─── Material to process ───

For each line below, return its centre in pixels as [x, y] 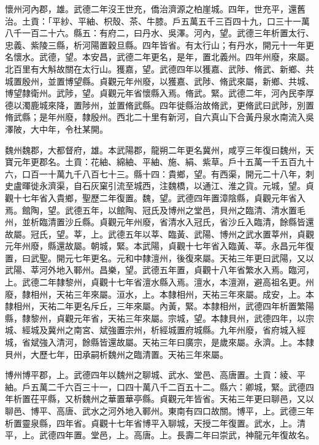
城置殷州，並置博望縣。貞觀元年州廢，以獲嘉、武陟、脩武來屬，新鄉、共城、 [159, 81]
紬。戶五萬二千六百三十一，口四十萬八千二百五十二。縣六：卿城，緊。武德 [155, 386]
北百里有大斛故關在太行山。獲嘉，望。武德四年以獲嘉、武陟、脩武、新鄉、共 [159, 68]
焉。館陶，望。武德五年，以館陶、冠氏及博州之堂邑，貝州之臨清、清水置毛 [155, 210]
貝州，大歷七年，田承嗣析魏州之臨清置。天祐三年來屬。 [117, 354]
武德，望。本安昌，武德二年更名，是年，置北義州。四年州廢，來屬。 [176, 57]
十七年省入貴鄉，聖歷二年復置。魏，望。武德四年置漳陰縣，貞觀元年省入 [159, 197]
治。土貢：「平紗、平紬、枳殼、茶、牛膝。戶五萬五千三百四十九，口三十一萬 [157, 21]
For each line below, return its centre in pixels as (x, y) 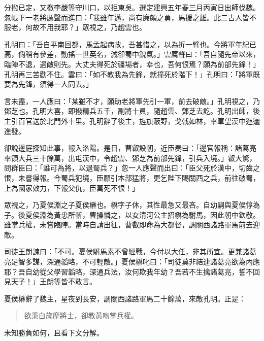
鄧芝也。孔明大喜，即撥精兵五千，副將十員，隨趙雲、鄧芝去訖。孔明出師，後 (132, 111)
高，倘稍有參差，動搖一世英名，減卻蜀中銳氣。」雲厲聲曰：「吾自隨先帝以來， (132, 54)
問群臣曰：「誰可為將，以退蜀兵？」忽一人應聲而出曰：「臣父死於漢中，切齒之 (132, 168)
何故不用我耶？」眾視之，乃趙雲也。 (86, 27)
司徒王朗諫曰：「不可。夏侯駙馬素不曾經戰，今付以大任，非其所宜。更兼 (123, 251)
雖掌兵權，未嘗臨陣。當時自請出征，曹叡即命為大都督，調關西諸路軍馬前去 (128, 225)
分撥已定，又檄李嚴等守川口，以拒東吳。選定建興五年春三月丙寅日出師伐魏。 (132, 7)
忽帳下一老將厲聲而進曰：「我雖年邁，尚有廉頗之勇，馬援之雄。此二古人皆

───

(Instructions for the task)
The pictures stay out; repeat exactly the lines from the one with "紬。戶五萬二千六百三十一，口四十萬八千二百五十二。縣六：卿城，緊。武德 [155, 386]" to the end of the entries above, and nothing else.

(Written reply)
紬。戶五萬二千六百三十一，口四十萬八千二百五十二。縣六：卿城，緊。武德 [155, 386]
北百里有大斛故關在太行山。獲嘉，望。武德四年以獲嘉、武陟、脩武、新鄉、共 [159, 68]
焉。館陶，望。武德五年，以館陶、冠氏及博州之堂邑，貝州之臨清、清水置毛 [155, 210]
貝州，大歷七年，田承嗣析魏州之臨清置。天祐三年來屬。 [117, 354]
武德，望。本安昌，武德二年更名，是年，置北義州。四年州廢，來屬。 [176, 57]
十七年省入貴鄉，聖歷二年復置。魏，望。武德四年置漳陰縣，貞觀元年省入 [159, 197]
治。土貢：「平紗、平紬、枳殼、茶、牛膝。戶五萬五千三百四十九，口三十一萬 [157, 21]
For each line below, return its centre in pixels as (x, y) 
鄧芝也。孔明大喜，即撥精兵五千，副將十員，隨趙雲、鄧芝去訖。孔明出師，後 (132, 111)
高，倘稍有參差，動搖一世英名，減卻蜀中銳氣。」雲厲聲曰：「吾自隨先帝以來， (132, 54)
問群臣曰：「誰可為將，以退蜀兵？」忽一人應聲而出曰：「臣父死於漢中，切齒之 (132, 168)
何故不用我耶？」眾視之，乃趙雲也。 (86, 27)
司徒王朗諫曰：「不可。夏侯駙馬素不曾經戰，今付以大任，非其所宜。更兼 (123, 251)
雖掌兵權，未嘗臨陣。當時自請出征，曹叡即命為大都督，調關西諸路軍馬前去 (128, 225)
分撥已定，又檄李嚴等守川口，以拒東吳。選定建興五年春三月丙寅日出師伐魏。 (132, 7)
忽帳下一老將厲聲而進曰：「我雖年邁，尚有廉頗之勇，馬援之雄。此二古人皆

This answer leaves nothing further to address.